Google’s research on neural video compression and work from groups at DeepMind and Meta suggest that learned codecs will eventually produce better compression than any hand-designed transform coding system.

The problem is compute: neural codecs are currently too expensive to run at scale on standard hardware. The inflection point is hardware. As dedicated neural processing units become standard in consumer silicon, the compute cost of learned compression drops.

Some researchers speculate that future codecs may increasingly rely on machine learning approaches, though transform-based codecs like AV2 are still the current industry standard. Whatever follows it will probably look structurally different.

Frequently Asked Questions

What is the AV2 codec?

AV2 (AOMedia Video 2) is the next-generation open video compression format developed by the Alliance for Open Media. It’s the successor to AV1 and aims to deliver 30 to 40% better compression at equivalent quality.

What’s the difference between AV1 and AV2?

AV2 introduces new coding tools including IST, TCQ, ATC, and CCTX transforms, extended block partitioning, improved film grain synthesis, and built-in support for spatial and volumetric video formats. The expected compression improvement is 30 to 40% over AV1 at matching perceptual quality.

Is AV2 released?

No. The specification was targeted for finalization around late 2025 but there has been no updates to the draft specs. Current benchmarks use AVM, an experimental reference model, not a finalized spec.

Is AV2 royalty-free?

Yes. Like AV1, AV2 is being developed under AOMedia’s royalty-free licensing framework.

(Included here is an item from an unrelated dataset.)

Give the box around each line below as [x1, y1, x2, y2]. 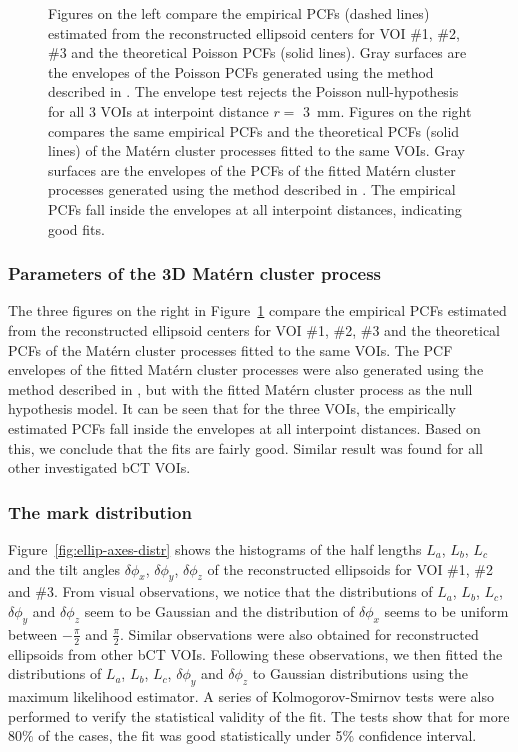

Will AV2 require new hardware?

Yes, for efficient decoding at scale. Software decoding will be available first, followed by hardware decoder support in GPUs and mobile SoCs, likely 18 to 36 months after the spec is finalized.

What is AV2 used for?

AV2 is designed for high-quality video streaming, AR/VR content, live broadcasting, cloud gaming, and any application where bandwidth efficiency and visual quality need to improve simultaneously.

What is AVM?

AVM stands for AOM Video Model. It’s the experimental reference implementation used to test and develop AV2 coding tools before the final specification is locked. When you read AV2 benchmark results published before 2025, they’re measuring AVM, not a finished codec.